Hopkinson’s Test requires two machines which are identical. The test can be carried out at full-load on the two identical machines. The two machines are mechanically coupled and are electrically adjusted so that, one of them acts as a motor and other as generator. The motor supplies the mechanical power which is utilized to drive the generator. while generator develops electrical power to be utilized in driving the motor. In the absence of losses, the machines will run without any external power supply. But due to the losses, output of generator is not enough to drive the motor and vice-versa. These losses are supplied from supply mains. Hence, in this test the power drawn from the supply mains will be required to overcome the internal losses of two machines. The connections for conducting Hopkinson’s test are as shown in figure 1.

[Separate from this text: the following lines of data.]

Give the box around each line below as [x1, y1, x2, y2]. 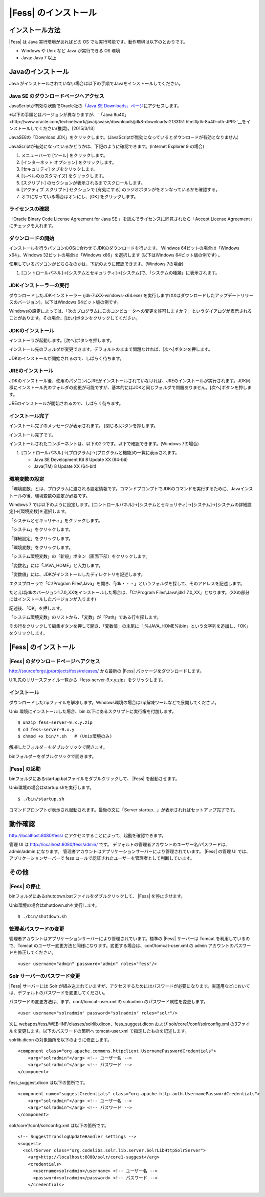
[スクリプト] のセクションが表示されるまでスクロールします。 [21, 180, 145, 185]
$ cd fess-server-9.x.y [18, 727, 75, 732]
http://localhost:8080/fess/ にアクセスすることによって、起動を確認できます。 [9, 832, 166, 839]
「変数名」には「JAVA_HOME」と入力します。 [9, 562, 103, 568]
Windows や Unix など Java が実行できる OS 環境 [21, 48, 121, 54]
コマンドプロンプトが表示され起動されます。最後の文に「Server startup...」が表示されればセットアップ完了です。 [9, 807, 238, 813]
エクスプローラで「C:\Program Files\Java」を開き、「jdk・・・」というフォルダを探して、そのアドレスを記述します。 [9, 580, 245, 586]
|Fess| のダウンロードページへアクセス [9, 658, 100, 665]
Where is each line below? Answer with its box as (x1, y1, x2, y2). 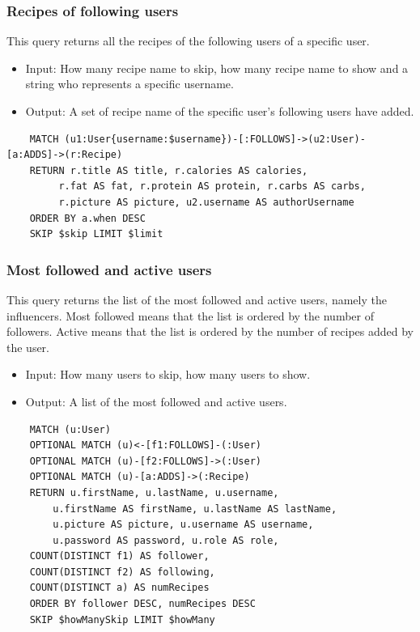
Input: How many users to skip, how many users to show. (25, 366, 311, 383)
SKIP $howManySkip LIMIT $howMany (29, 613, 215, 626)
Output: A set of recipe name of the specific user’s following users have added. (25, 103, 414, 119)
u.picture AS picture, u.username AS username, (53, 519, 314, 531)
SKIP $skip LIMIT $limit (29, 228, 163, 240)
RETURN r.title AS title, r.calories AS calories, (29, 164, 308, 176)
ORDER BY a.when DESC (29, 212, 146, 224)
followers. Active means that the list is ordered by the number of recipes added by (6, 323, 414, 340)
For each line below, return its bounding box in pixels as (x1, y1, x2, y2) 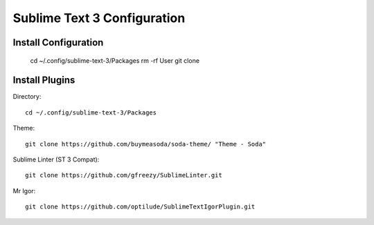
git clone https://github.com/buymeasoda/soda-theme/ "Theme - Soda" (25, 140, 267, 148)
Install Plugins (12, 75, 75, 86)
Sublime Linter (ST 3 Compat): (12, 155, 100, 164)
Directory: (12, 92, 42, 101)
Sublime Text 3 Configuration (12, 10, 186, 26)
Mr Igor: (12, 186, 36, 195)
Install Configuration (12, 37, 104, 48)
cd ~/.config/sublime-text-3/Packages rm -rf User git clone (30, 56, 200, 65)
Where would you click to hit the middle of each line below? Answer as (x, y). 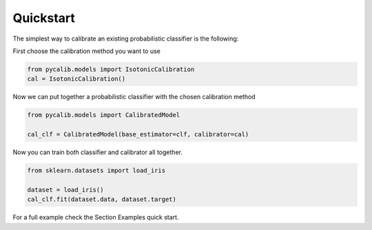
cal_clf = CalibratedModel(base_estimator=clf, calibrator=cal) (138, 135)
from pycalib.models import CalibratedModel (104, 115)
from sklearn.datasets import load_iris (96, 171)
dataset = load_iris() (65, 190)
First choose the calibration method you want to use (87, 51)
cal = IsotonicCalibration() (76, 79)
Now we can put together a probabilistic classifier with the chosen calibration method (134, 97)
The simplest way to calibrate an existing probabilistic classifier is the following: (126, 39)
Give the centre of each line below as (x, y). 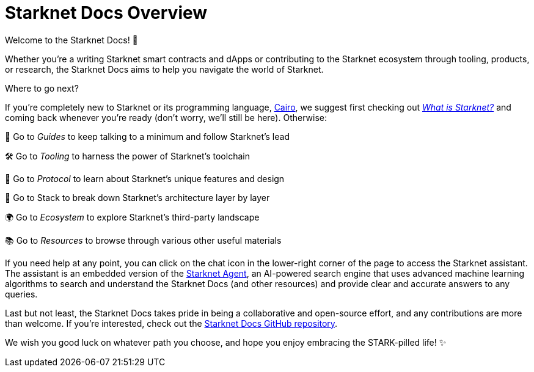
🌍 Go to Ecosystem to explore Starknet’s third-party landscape (132, 217)
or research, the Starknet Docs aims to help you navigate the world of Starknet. (164, 69)
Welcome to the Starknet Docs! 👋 (71, 40)
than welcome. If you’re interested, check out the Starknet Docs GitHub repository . (171, 323)
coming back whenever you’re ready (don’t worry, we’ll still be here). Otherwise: (166, 117)
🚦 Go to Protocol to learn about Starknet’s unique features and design (145, 178)
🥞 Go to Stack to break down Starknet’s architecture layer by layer (137, 197)
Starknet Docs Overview (106, 13)
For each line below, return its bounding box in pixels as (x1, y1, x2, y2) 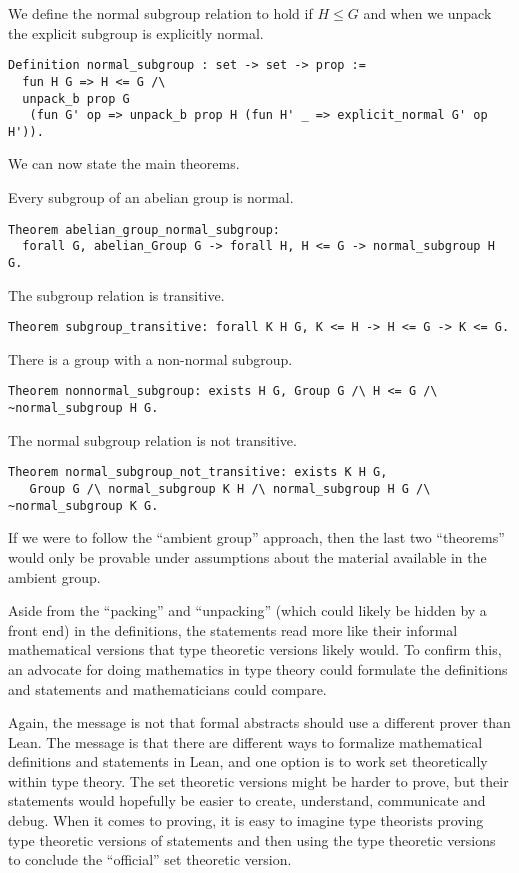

Machine M is started as a motor and supply is given by means of a starter. The main switch of other machine is kept open and the motor is made to run at its normal speed with the help of its shunt regulator. Machine ‘M’ drives machine ‘G’ as a generator. The voltage of ‘G’ is adjusted with the help of its field regulator till voltmeter V1 reads zero. This shows that, the voltage is same as supply mains both in polarity and magnitude.
Now, the switch ‘S’ is closed. Let, the readings of ammeters A1, A2, A3 and A4 connected in the circuit measure the current supplied by generator as I1, line current as I2, generator field current as I3 and motor field current as I4 respectively.
If V is supply voltage then,
Motor input,
PM = V(I1 + I2)
Generator output,
PG = VI1
Assuming that both machines have same efficiency (η).
Output of motor = Efficiency × motor Input
= η × V(I1 + I2) = Generator input
Generator output = η × Generator input
= η × η × V (I1 + I2)…(2)
From equations (1) and (2),
VI1 = η2 V (I1 + I2)
\[V{{I}_{1}}={{\eta }^{2}}V({{I}_{1}}+{{I}_{2}})\]
Let,
Resistance of armature of each machine = Ra
Armature copper loss in generator = (I1 + I3)2 Ra
Armature copper loss in motor = (I1 + I2 – I4)2 Ra
Shunt copper loss in generator = VI3
Shunt copper loss in motor = VI4
Total copper loss = (I1 + I3)2 Ra + (I1 + I2 – I4)2 Ra + VI3 + VI4
Total losses of both machines = Power drawn from supply = VI2
If the total copper loss is subtracted from total losses, then the stray loss for the motor generator set can be obtained.
Total Stray loss, PS(T) = VI2 – [(I1 + I3)2 Ra + (I1 + I2 – I4)2 Ra + VI3 + VI4]
And, Stray loss of each machine,
\[{{P}_{S}}=\frac{{{P}_{S}}(T)}{2}\]
Efficiency of Motor
Motor input,
PM = V(I1 + I2)
Total loss,
PL(M) = Armature loss + Field loss + Stray loss
= (I1 + I2 – I4)2 Ra + VI4 + PS
Motor output = V(I1 + I2) – PL(M)
\[{{\eta }_{M}}=\frac{V({{I}_{1}}+{{I}_{2}})-{{P}_{L(M)}}}{V({{I}_{1}}+{{I}_{2}})}\]
Efficiency of Generator
Generator output,
PG = VI1
Total losses,
PL(G) = Armature loss + Field loss + Stray loss
= (I1 + I3)2 Ra + VI3 + PS
Generator input = VI1 + PL(G)
\[{{\eta }_{G}}=\frac{V{{I}_{1}}}{V{{I}_{1}}+{{P}_{L(G)}}}\times 100\]
Advantages of Hopkinson’s Test :
- This test is performed on full-load conditions. Therefore, any change in temperature rise and quality of commutations of the two identical machines can be noticed.
- Due to full load condition, the variation in iron loss because of flux distortion is considered.
- The power requirement for this test is less in comparison to full load powers of both the machines.
Disadvantages of Hopkinson’s Test :
- Availability of two identical machines is difficult.
- The iron losses of the two machines are different due to different excitation and they cannot be separated.
- In case of small machines the loads on machines are not equal, this may cause difficulty in analysis.